INDEPENDENCE could raise the cost of posting letters and lower the quality of service, the latest Coalition paper analysing the potential consequences of Scotland leaving the United Kingdom warns.
However, faced with more SNP claims of scaremongering, Vince Cable, the Business Secretary, who launched the fourth and latest UK Government paper, insisted it was based on empirical arguments and was "positive and optimistic in tone".
Focusing on business and trade, the paper highlights what Whitehall sees as the benefits of a UK single market covering business regulations, communications and transport.
The paper says Scots hauliers could be hit with extra road costs when driving in the rest of the UK because they might no longer benefit from measures to offset charges for domestic carriers.
On VAT, it raises questions about the future of exemptions. Items such as food and children's clothes are exempt from VAT under a deal negotiated by the UK with the EU.
If an independent Scotland were unable to negotiate the same agreement, VAT of a minimum of 5% would have to be charged on zero rated items.
"All of the current derogations would have to be renegotiated; they may well be deliverable," noted Mr Cable but he warned: "It raises an uncertainty because you would be starting from scratch having to negotiate that."
On the postal service, the paper sets out the background to the £7 billion letters market, namely that the Royal Mail delivers around 58 million items a day to 29m addresses across the UK; of these, 4.5m items a day are delivered in Scotland.
It says the UK Government provides a six days a week service, which goes beyond the EU minimum standard of a five days a week service.
The paper points out how the current system subsidises around 7000 non-commercial post offices, which are predominantly small and rural branches, to the tune of £210m.

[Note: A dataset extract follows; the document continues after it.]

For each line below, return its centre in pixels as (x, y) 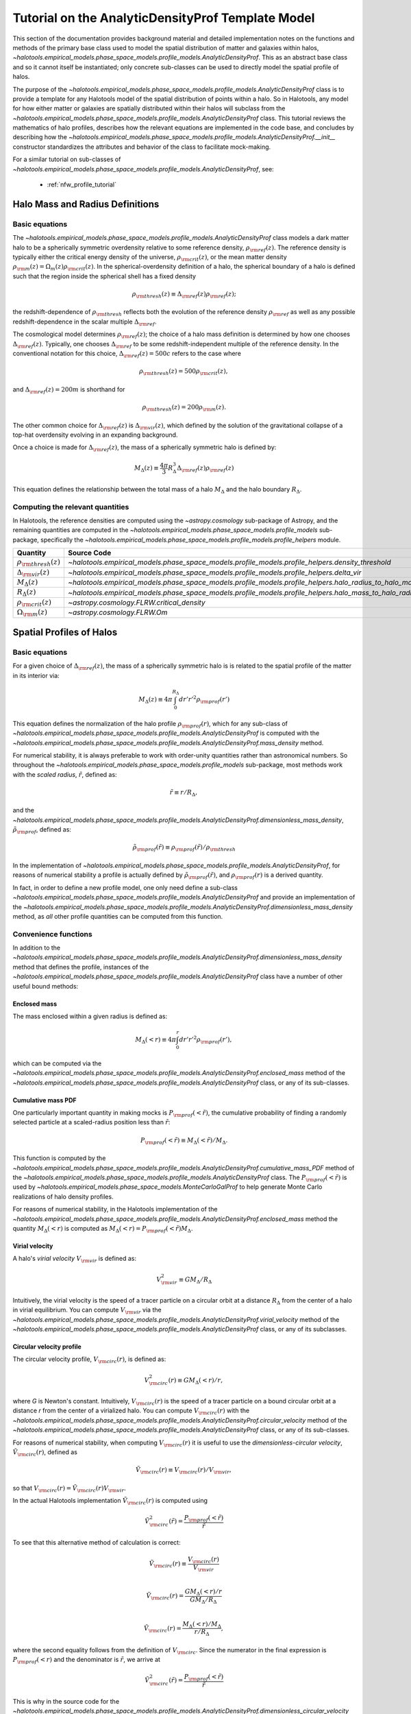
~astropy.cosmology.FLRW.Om (118, 612)
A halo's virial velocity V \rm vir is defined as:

It notes; "A significant proportion of post offices in Scotland are non-commercial" but does not say how many.
"In the event of a vote for independence, an independent Scottish state would have to consider how to fund the significant non-commercial elements of their post office network if it wished to maintain the current level of service," says the Coalition paper.
"It would be unlikely to achieve the economies of scale of the current UK-wide network, which helps support the provision of services to remote areas."
The paper says "creating a border for mail" would have operational and commercial implications for UK postal operators and also impact the businesses and consumers that utilise their services on both sides of the border. "The free movement of post across the border could be subject to controls, potentially impacting on the cost and quality of service."
The paper says there might also be issues around the price of posting letters and parcels between the UK and an independent Scotland.
"If Scotland voted to leave the UK and negotiated entry into the EU, the continuing UK would need to re-categorise an independent Scottish state for postal purposes as if it were any other EU member state. Differences in pricing could create new difficulties and confusion for businesses and individuals when sending cross-border post," it adds.
In response, Fergus Ewing, the Scottish Government's Enterprise Minister, dismissed the "flawed report" as "simply a set of assertions by an organisation that is opposed to independence".
Independence, he argued, would allow the Scottish Government to do more to improve opportunities for business, such as targeting incentives to improve rates of research and development, ensuring broadband and mobile technology reached all parts of the country and maintaining a postal service that suited Scotland's needs.
Addressing the single market, Mr Ewing said: "Scotland is part of a single market of half a billion people across the EU where countries of similar size to Scotland have stronger economies, significantly higher exports and perform better in key areas such as research and development than Scotland does as part of the UK."